Many different transgenes have been considered for therapeutic application in cancer. This section outlines general principles that are common to the various groups of molecular targets that have been identified, and provides specific examples of each. Types of genes that may be delivered to cancers for therapeutic purposes are conveniently considered in the following categories, although the distinctions are arbitrary and some genes fall into more than one group.
These are genes encoding a product that is toxic to the cells within which it is expressed. An example is herpes simplex thymidine kinase (HSV-TK). The enzyme is encoded by the UL23 gene of HSV1, and functions to phosphorylate deoxypyrimidines with broad substrate specificity. This latter property allows the conversion of a pro-drug ganciclovir into its active form by HSV-TK, but not by its cellular counterpart. The active form of ganciclovir acts as a defective nucleoside analogue that becomes incorporated into replicating DNA and causes premature strand termination. Activated ganciclovir is toxic only to cells undergoing DNA replication. A degree of cytolytic selectivity is therefore inherent in this approach, with toxicity towards actively dividing tumour cells being much greater than to neurons or quiescent glia.

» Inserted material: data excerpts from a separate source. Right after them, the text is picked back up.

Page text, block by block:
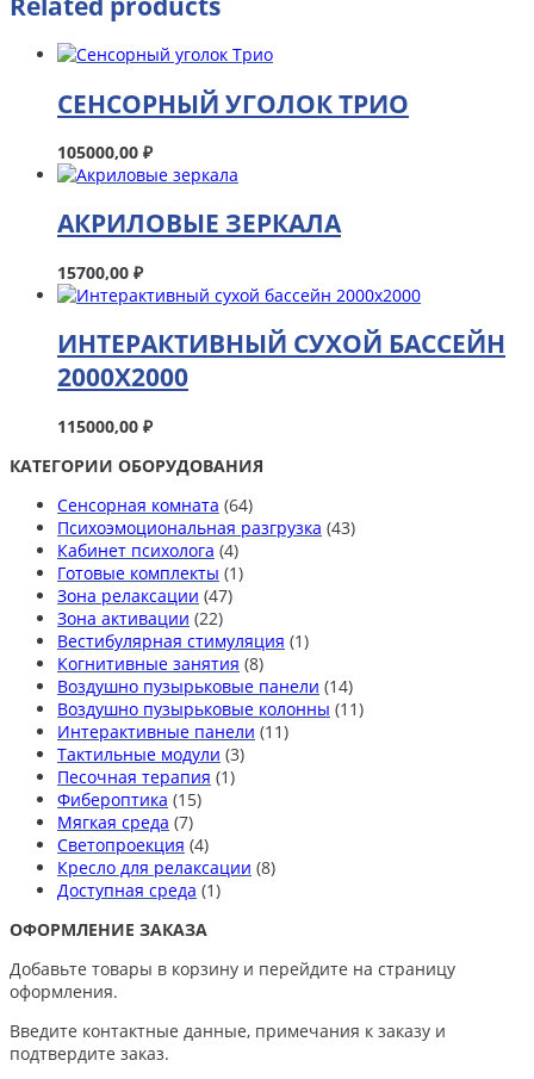
СЕНСОРНЫЙ УГОЛОК ТРИО
105000,00 ₽
АКРИЛОВЫЕ ЗЕРКАЛА
15700,00 ₽
ИНТЕРАКТИВНЫЙ СУХОЙ БАССЕЙН
2000Х2000
115000,00 ₽
КАТЕГОРИИ ОБОРУДОВАНИЯ
Сенсорная комната (64)
Психоэмоциональная разгрузка (43)
Кабинет психолога (4)
Готовые комплекты (1)
Зона релаксации (47)
Зона активации (22)
Вестибулярная стимуляция (1)
Когнитивные занятия (8)
Воздушно пузырьковые панели (14)
Воздушно пузырьковые колонны (11)
Интерактивные панели (11)
Тактильные модули (3)
Песочная терапия (1)
Фибероптика (15)
Мягкая среда (7)
Светопроекция (4)
Кресло для релаксации (8)
Доступная среда (1)
ОФОРМЛЕНИЕ ЗАКАЗА
Добавьте товары в корзину и перейдите на страницу
оформления.
Введите контактные данные, примечания к заказу и
подтвердите заказ.

In the context of replication-deficient HSV vectors, it is important to note that the HSV-TK expression cassette is placed under the transcriptional control of the ICP4 promoter or another IE promoter. This is necessary, as expression of IE genes is necessary to allow transcription of the E gene TK from its native promoter. Essential IE genes are deleted from replication-deficient vectors, which do not express the unmodified forms of any early genes, including HSV-TK.
It is not necessary to transduce all tumour cells with the HSV-TK gene, as in many cases cells surrounding transduced cells are killed following ganciclovir administration. This phenomenon is referred to as ‘bystander lysis’ (Carroll et al, 1997; Marconi et al, 2000). In vitro, bystander lysis is largely attributable to uptake of activated ganciclovir by HSV-TK negative cells (Rubsam et al, 1999; Marconi et al, 2000). The mechanisms responsible for bystander lysis in vivo are complex, and involve the passage of activated ganciclovir from HSV-TK positive to HSV-TK negative cells in addition to effects attributable to necrosis-induced inflammation and disruption of vasculature (Ram et al, 1994; Hamel et al, 1996; Dilber et al, 1997). Activated ganciclovir may pass from cell to cell through gap junctions (Dilber et al, 1997; Andrade Rozental et al, 2000; Robe et al, 2000). These are intercellular channels formed by a number of proteins including connexin-43 (Nagy and Rash, 2000). As gliomas are often defective in connexin expression (Shinoura et al, 1996) and intercellular gap junctions (Naus et al, 1999), the expression of connexin-43 in these tumours represents one potential strategy whereby the bystander lysis effect may be enhanced (Figure 5 and later section).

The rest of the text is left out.